The problem started just a few days ago, no changes were made to the kernel/OS that I am aware of that could have caused this problem.
"iostat" during the 100% load
Linux 2.6.32-696.30.1.el6.x86_64 (CentOS-69-64-minimal) _x86_64_ (16 CPU)
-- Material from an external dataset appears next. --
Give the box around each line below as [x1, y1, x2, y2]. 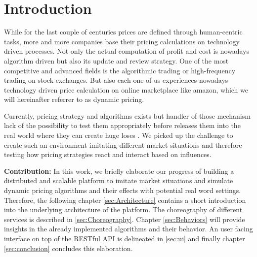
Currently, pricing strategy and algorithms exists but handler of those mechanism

avg-cpu: %user %nice %system %iowait %steal %idle
8.01 0.00 3.03 0.20 0.00 88.76
Device: tps Blk_read/s Blk_wrtn/s Blk_read Blk_wrtn
sdb 83.52 18.46 1341.05 2874477 208769462
sda 94.26 435.50 1341.05 67797010 208769462
md1 0.00 0.01 0.00 2106 12
md0 0.26 0.25 1.82 38640 283096
md2 176.32 453.67 1322.56 70625762 205890864
"/proc/interrupts" during the 100% load
CPU0 CPU1 CPU2 CPU3 CPU4 CPU5 CPU6 CPU7 CPU8 CPU9 CPU10 CPU11 CPU12 CPU13 CPU14 CPU15
0: 681 0 0 0 0 0 0 0 0 0 0 0 0 0 0 0 IO-APIC-edge timer
1: 2 0 0 0 0 0 0 0 0 0 0 0 0 0 0 0 IO-APIC-edge i8042
8: 1 0 0 0 0 0 0 0 0 0 0 0 0 0 0 0 IO-APIC-edge rtc0
9: 0 0 0 0 0 0 0 0 0 0 0 0 0 0 0 0 IO-APIC-fasteoi acpi
12: 4 0 0 0 0 0 0 0 0 0 0 0 0 0 0 0 IO-APIC-edge i8042
56: 0 0 0 0 0 0 0 0 0 0 0 0 0 0 0 0 PCI-MSI-edge aerdrv
57: 0 0 0 0 0 0 0 0 0 0 0 0 0 0 0 0 PCI-MSI-edge aerdrv
58: 0 0 0 0 0 0 0 0 0 0 0 0 0 0 0 0 PCI-MSI-edge aerdrv
65: 0 0 0 0 0 0 0 0 0 0 0 0 0 0 0 0 PCI-MSI-edge xhci_hcd
66: 0 0 0 0 0 0 0 0 0 0 0 0 0 0 0 0 PCI-MSI-edge xhci_hcd
67: 0 0 0 0 0 0 0 0 0 0 0 0 0 0 0 0 PCI-MSI-edge xhci_hcd
68: 16149263 0 0 0 0 0 0 0 0 0 0 19021454 0 0 0 0 PCI-MSI-edge ahci
69: 0 0 0 0 0 0 0 0 0 0 0 0 0 0 0 0 PCI-MSI-edge ahci
70: 158827141 0 0 0 82558205 0 0 0 0 0 2755343 0 0 0 0 0 PCI-MSI-edge eth0
NMI: 0 0 0 0 0 0 0 0 0 0 0 0 0 0 0 0 Non-maskable interrupts
LOC: 123773684 105894389 123476055 142376826 111487788 122494116 118841739 134480148 113422196 121203288 114414525 114218214 114794017 119322938 115083581 119549111 Local timer interrupts
SPU: 0 0 0 0 0 0 0 0 0 0 0 0 0 0 0 0 Spurious interrupts
PMI: 0 0 0 0 0 0 0 0 0 0 0 0 0 0 0 0 Performance monitoring interrupts
IWI: 0 0 0 0 0 0 0 0 0 0 0 0 0 0 0 0 IRQ work interrupts
RES: 54086898 67527262 46597734 44323475 25356657 32869325 18540932 20137227 13606660 13955101 14826738 12242106 10962617 11082631 10466998 10574150 Rescheduling interrupts
CAL: 1258 1407 1440 1446 1474 1442 1448 1436 1436 1435 1435 1431 1438 1449 1449 1430 Function call interrupts
TLB: 8082115 6419817 4992332 3914962 5927373 4081295 4056598 2953591 4134873 3207107 3852793 5106863 3780341 3298234 3875200 3270066 TLB shootdowns
TRM: 0 0 0 0 0 0 0 0 0 0 0 0 0 0 0 0 Thermal event interrupts
THR: 0 0 0 0 0 0 0 0 0 0 0 0 0 0 0 0 Threshold APIC interrupts
MCE: 0 0 0 0 0 0 0 0 0 0 0 0 0 0 0 0 Machine check exceptions
MCP: 520 520 520 520 520 520 520 520 520 520 520 520 520 520 520 520 Machine check polls
ERR: 0
MIS: 0
Something strange I've seen on dmesg, which does not print anything problematic but this line, repeated 50 times since boot (replaced my ip with X for privacy reasons):
TCP: Peer X.XX.XXX.XXX:56847/44567 unexpectedly shrunk window 2670303830:2670305282 (repaired)
htop
https://i.stack.imgur.com/lpP1d.png
Any kind of help is appreciated, I'm really desperate to solve this right now.